In the Figure, an injection profile of the present invention is shown. An
initial slug of solvent comprising 100% rich gas is injected. The initial
slug and the following slugs (shown as dark bars) which contain above
about 60% rich gas are shown as an "efficient, miscible displacement"
portion of the recovery process for the particular environment depicted.
This will, of course, vary as different crude oils and different
formations are considered. The extension of the efficient miscible
displacement zone to about 60% enrichment of the solvent with rich gases
is the result of the finding that, in the particular system depicted, the
solvents could be diluted with lean gases to this extent while continuing
to maintain effective miscible behavior with the oil. After the injection
of portions of the solvent, improved mobility control is necessary and is
depicted by the increasing amounts of the water slugs injected (shown as
spaces between the dark bars) while a miscible behavior environment is
maintained in the formation to continue to recover additional hydrocarbons
from the formation. The use of the reduced quantities of rich gas in the
solvent after the initial solvent slugs is made possible by the use of
added quantities of lean gases such as methane, nitrogen or carbon dioxide
so that continued multi-contact miscible environments are maintained in
portions of the formation contacted by the process during the improved
mobility control phase.
In the Figure, the solvent slugs are diluted with a lean gas to achieve the
enrichment levels shown.
By use of the present process, the benefits of a first contact miscible
treatment combined with the desirable attributes, especially the reduced
cost, of a multi-contact miscible treatment are accomplished in a single
process.
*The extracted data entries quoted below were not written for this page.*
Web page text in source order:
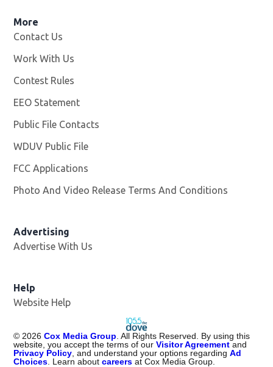
More
Contact Us
Work With Us
Contest Rules
EEO Statement
Public File Contacts
WDUV Public File
FCC Applications
Photo And Video Release Terms And Conditions
Advertising
Advertise With Us
Help
Website Help
© 2026 Cox Media Group . All Rights Reserved. By using this
website, you accept the terms of ourVisitor Agreement and
Privacy Policy , and understand your options regardingAd
Choices . Learn aboutcareers at Cox Media Group.
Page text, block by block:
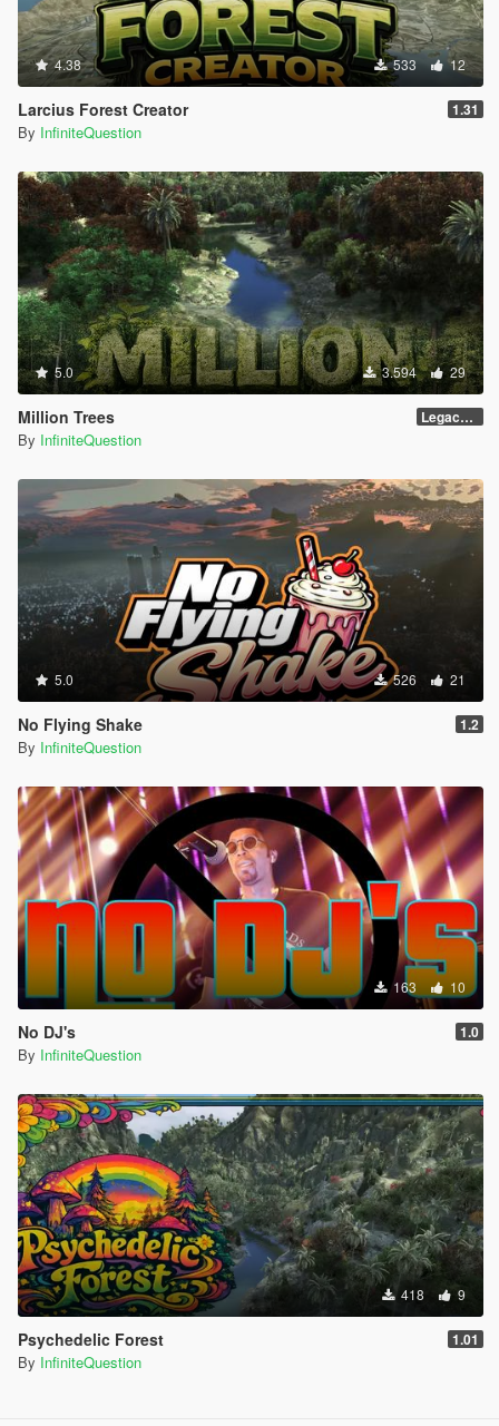
4.38 533 12
Larcius Forest Creator 1.31
By InfiniteQuestion
5.0 3.594 29
Million Trees Legacy 1.0
By InfiniteQuestion
5.0 526 21
No Flying Shake 1.2
By InfiniteQuestion
163 10
No DJ's 1.0
By InfiniteQuestion
418 9
Psychedelic Forest 1.01
By InfiniteQuestion
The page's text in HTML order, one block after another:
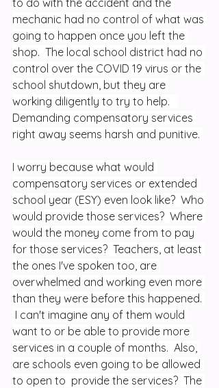
to do with the accident and the
mechanic had no control of what was
going to happen once you left the
shop.  The local school district had no
control over the COVID 19 virus or the
school shutdown, but they are
working diligently to try to help.
Demanding compensatory services
right away seems harsh and punitive.
I worry because what would
compensatory services or extended
school year (ESY) even look like?  Who
would provide those services?  Where
would the money come from to pay
for those services?  Teachers, at least
the ones I've spoken too, are
overwhelmed and working even more
than they were before this happened.
I can't imagine any of them would
want to or be able to provide more
services in a couple of months.  Also,
are schools even going to be allowed
to open to  provide the services?  The
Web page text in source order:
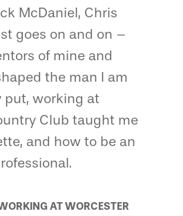
McDaniel, Chris
goes on and on –
of mine and
the man I am
put, working at
Club taught me
and how to be an
AT WORCESTER
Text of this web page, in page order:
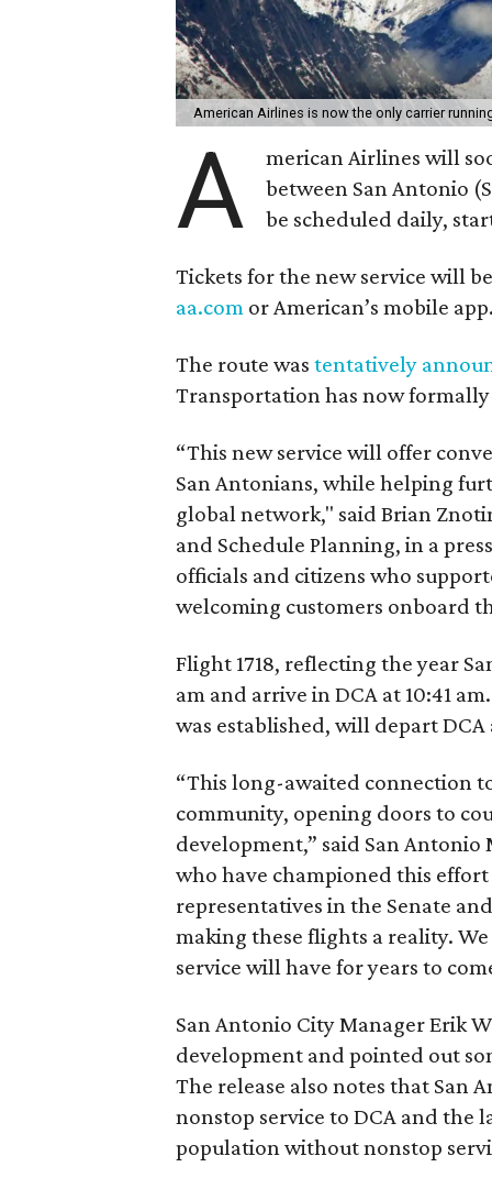
American Airlines is now the only carrier
A
merican Airlines will
between San Antonio
be scheduled daily,
Tickets for the new service will
aa.com or American’s mobile
The route was tentatively
Transportation has now
“This new service will offer
San Antonians, while helping
global network," said Brian
and Schedule Planning, in a
officials and citizens who
welcoming customers onboard
Flight 1718, reflecting the year
am and arrive in DCA at 10:41
was established, will depart DCA
“This long-awaited connection
community, opening doors to
development,” said San Antonio
who have championed this
representatives in the Senate
making these flights a reality.
service will have for years to
San Antonio City Manager Erik
development and pointed out
The release also notes that San
nonstop service to DCA and the
population without nonstop
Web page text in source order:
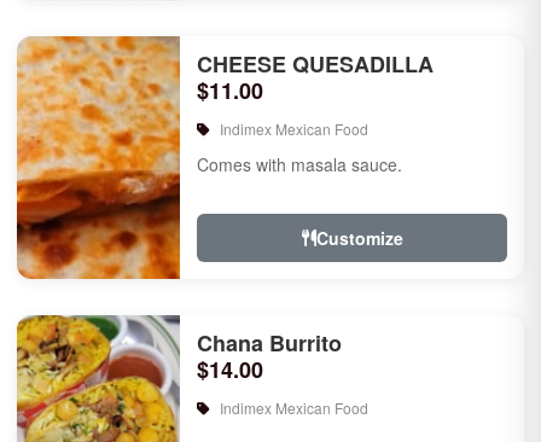
CHEESE QUESADILLA
$11.00
Indimex Mexican Food
Comes with masala sauce.
Customize
Chana Burrito
$14.00
Indimex Mexican Food
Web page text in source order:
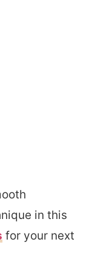
in this
for your next
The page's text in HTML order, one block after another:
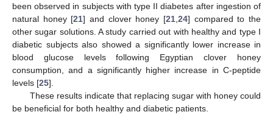
been observed in subjects with type II diabetes after ingestion of
natural honey [21] and clover honey [21 ,24] compared to the
other sugar solutions. A study carried out with healthy and type I
diabetic subjects also showed a significantly lower increase in
blood glucose levels following Egyptian clover honey
consumption, and a significantly higher increase in C-peptide
levels [25].
These results indicate that replacing sugar with honey could
be beneficial for both healthy and diabetic patients.
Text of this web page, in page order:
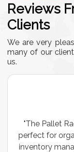
Reviews
Clients
We are very
many of our
us.
easy to install,
They’ve
and more
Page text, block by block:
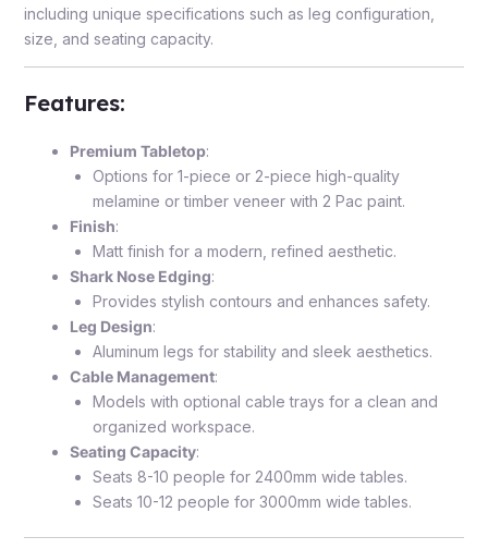
including unique specifications such as leg configuration,
size, and seating capacity.
Features:
Premium Tabletop:
Options for 1-piece or 2-piece high-quality
melamine or timber veneer with 2 Pac paint.
Finish:
Matt finish for a modern, refined aesthetic.
Shark Nose Edging:
Provides stylish contours and enhances safety.
Leg Design:
Aluminum legs for stability and sleek aesthetics.
Cable Management:
Models with optional cable trays for a clean and
organized workspace.
Seating Capacity:
Seats 8-10 people for 2400mm wide tables.
Seats 10-12 people for 3000mm wide tables.
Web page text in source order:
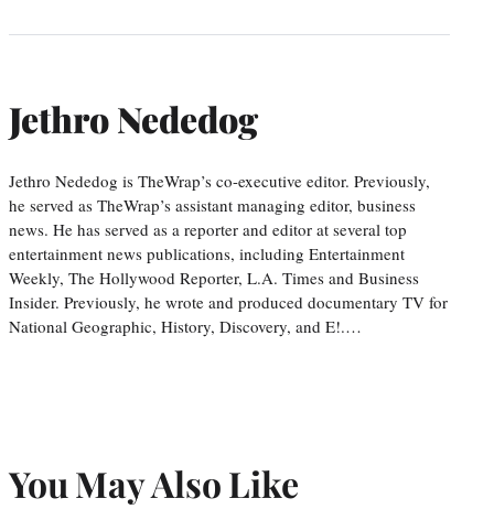
Jethro Nededog
Jethro Nededog is TheWrap’s co-executive editor. Previously,
he served as TheWrap’s assistant managing editor, business
news. He has served as a reporter and editor at several top
entertainment news publications, including Entertainment
Weekly, The Hollywood Reporter, L.A. Times and Business
Insider. Previously, he wrote and produced documentary TV for
National Geographic, History, Discovery, and E!.…
You May Also Like
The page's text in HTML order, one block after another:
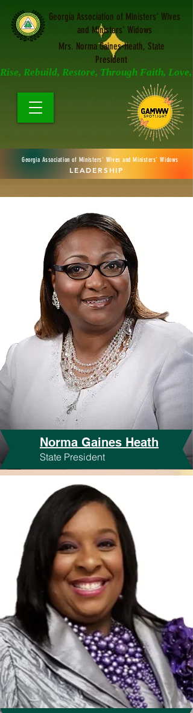
Georgia Association of Ministers' Wives
and Ministers' Widows
Rise, Rebuild, Restore, Through Faith, Love,
Mrs. Norma Gaines-Heath, State
President
Georgia Association of Ministers' Wives and Ministers' Widows
LEADERSHIP
Norma Gaines Heath
State President
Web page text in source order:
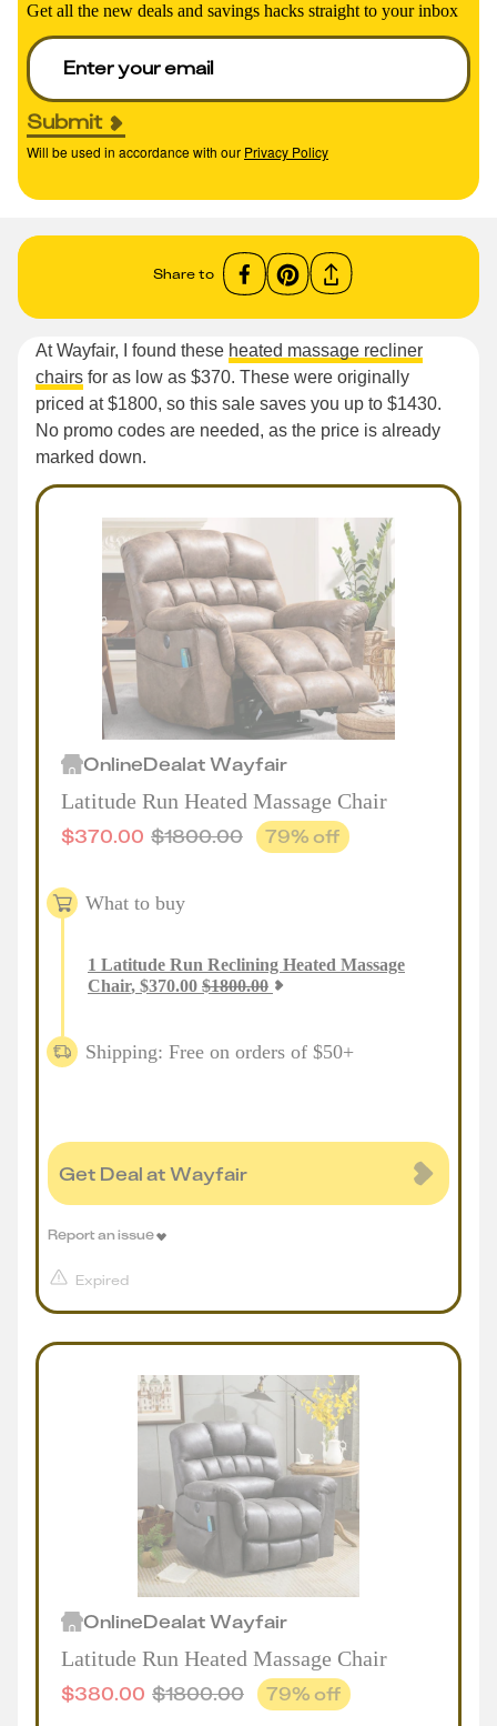
Get all the new deals and savings hacks straight to your inbox
Submit
Will be used in accordance with our Privacy Policy
Share to
At Wayfair, I found these heated massage recliner
chairs for as low as $370. These were originally
priced at $1800, so this sale saves you up to $1430.
No promo codes are needed, as the price is already
marked down.
OnlineDealatWayfair
Latitude Run Heated Massage Chair
$370.00 $1800.00 79% off
What to buy
1 Latitude Run Reclining Heated Massage
Chair, $370.00 $1800.00
Shipping: Free on orders of $50+
Get Deal at Wayfair
Expired
Report an issue
OnlineDealatWayfair
Latitude Run Heated Massage Chair
$380.00 $1800.00 79% off
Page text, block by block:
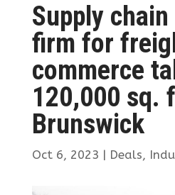
Supply
firm for
commerce
120,000 sq.
Brunswick
Oct 6, 2023 | Deals,
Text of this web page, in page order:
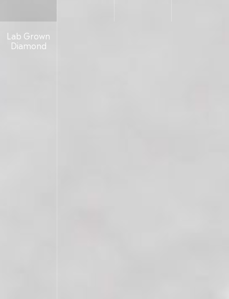
Lab Grown
Diamond
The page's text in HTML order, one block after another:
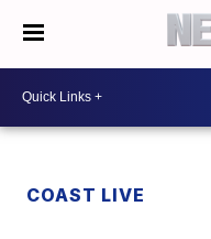
COAST LIVE
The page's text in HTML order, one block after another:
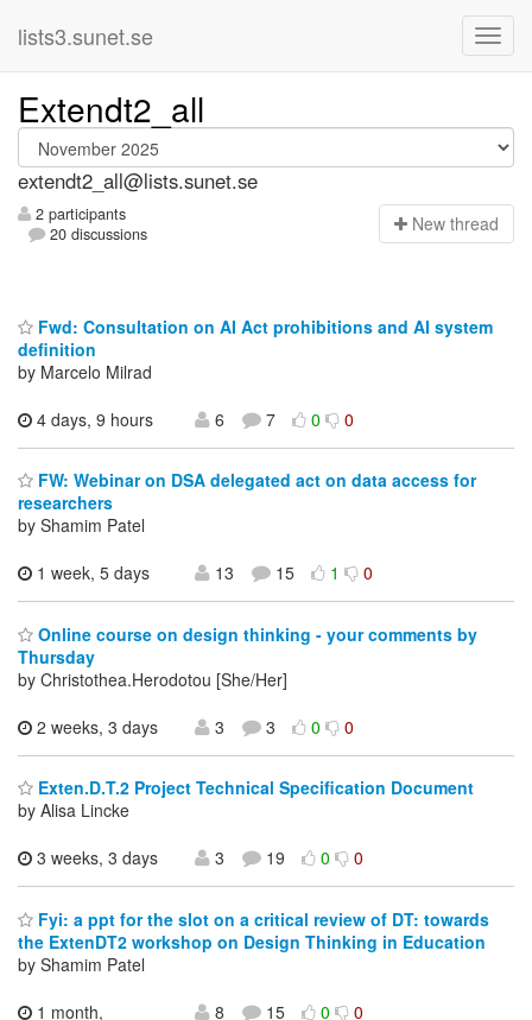
lists3.sunet.se
Extendt2_all
extendt2_all@lists.sunet.se
2 participants
20 discussions
New thread
Fwd: Consultation on AI Act prohibitions and AI system
definition
by Marcelo Milrad
4 days, 9 hours
6 7 0 0
FW: Webinar on DSA delegated act on data access for
researchers
by Shamim Patel
1 week, 5 days
13 15 1 0
Online course on design thinking - your comments by
Thursday
by Christothea.Herodotou [She/Her]
2 weeks, 3 days
3 3 0 0
Exten.D.T.2 Project Technical Specification Document
by Alisa Lincke
3 weeks, 3 days
3 19 0 0
Fyi: a ppt for the slot on a critical review of DT: towards
the ExtenDT2 workshop on Design Thinking in Education
by Shamim Patel
1 month,
8 15 0 0
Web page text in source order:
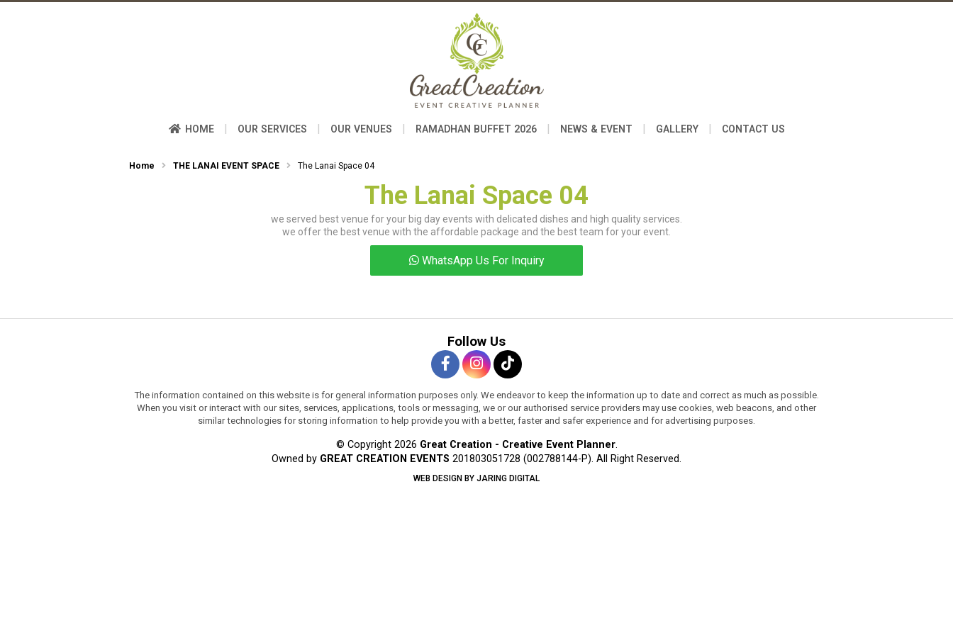
HOME | OUR SERVICES | OUR VENUES | RAMADHAN BUFFET 2026 | NEWS & EVENT | GALLERY | CONTACT US
Home THE LANAI EVENT SPACE The Lanai Space 04
The Lanai Space 04
we served best venue for your big day events with delicated dishes and high quality services.
we offer the best venue with the affordable package and the best team for your event.
WhatsApp Us For Inquiry
Follow Us
The information contained on this website is for general information purposes only. We endeavor to keep the information up to date and correct as much as possible.
When you visit or interact with our sites, services, applications, tools or messaging, we or our authorised service providers may use cookies, web beacons, and other
similar technologies for storing information to help provide you with a better, faster and safer experience and for advertising purposes.
© Copyright 2026 Great Creation - Creative Event Planner.
Owned by GREAT CREATION EVENTS 201803051728 (002788144-P). All Right Reserved.
WEB DESIGN BY JARING DIGITAL
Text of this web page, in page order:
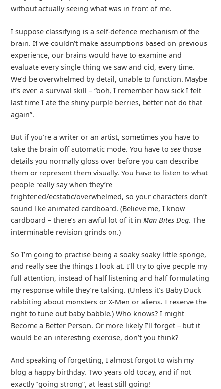
without actually seeing what was in front of me.
I suppose classifying is a self-defence mechanism of the
brain. If we couldn’t make assumptions based on previous
experience, our brains would have to examine and
evaluate every single thing we saw and did, every time.
We’d be overwhelmed by detail, unable to function. Maybe
it’s even a survival skill – “ooh, I remember how sick I felt
last time I ate the shiny purple berries, better not do that
again”.
But if you’re a writer or an artist, sometimes you have to
take the brain off automatic mode. You have to seethose
details you normally gloss over before you can describe
them or represent them visually. You have to listen to what
people really say when they’re
frightened/ecstatic/overwhelmed, so your characters don’t
sound like animated cardboard. (Believe me, I know
cardboard – there’s an awful lot of it in Man Bites Dog. The
interminable revision grinds on.)
So I’m going to practise being a soaky soaky little sponge,
and really see the things I look at. I’ll try to give people my
full attention, instead of half listening and half formulating
my response while they’re talking. (Unless it’s Baby Duck
rabbiting about monsters or X-Men or aliens. I reserve the
right to tune out baby babble.) Who knows? I might
Become a Better Person. Or more likely I’ll forget – but it
would be an interesting exercise, don’t you think?
And speaking of forgetting, I almost forgot to wish my
blog a happy birthday. Two years old today, and if not
exactly “going strong”, at least still going!
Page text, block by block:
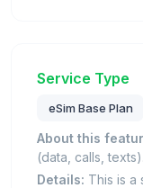
Service Type
eSim Base Plan
About this
(data, calls, texts).
Details: This is a

In the practice of the present invention a variety of injection
patterns can be used. For instance, line drive systems, five spot
injection patterns and the like may be used. For all such injection
patterns, the area of the formation treated can be readily calculated or
estimated by those skilled in the art.
Having thus described the invention by reference to its preferred
embodiments, it is pointed out that the embodiments discussed are
illustrative rather than limiting in nature and that many variations and
modifications are possible within the scope of the present invention. Many
such variations and modifications may be considered obvious or desirable
by those skilled in the art based upon a review of the foregoing
description of preferred embodiments.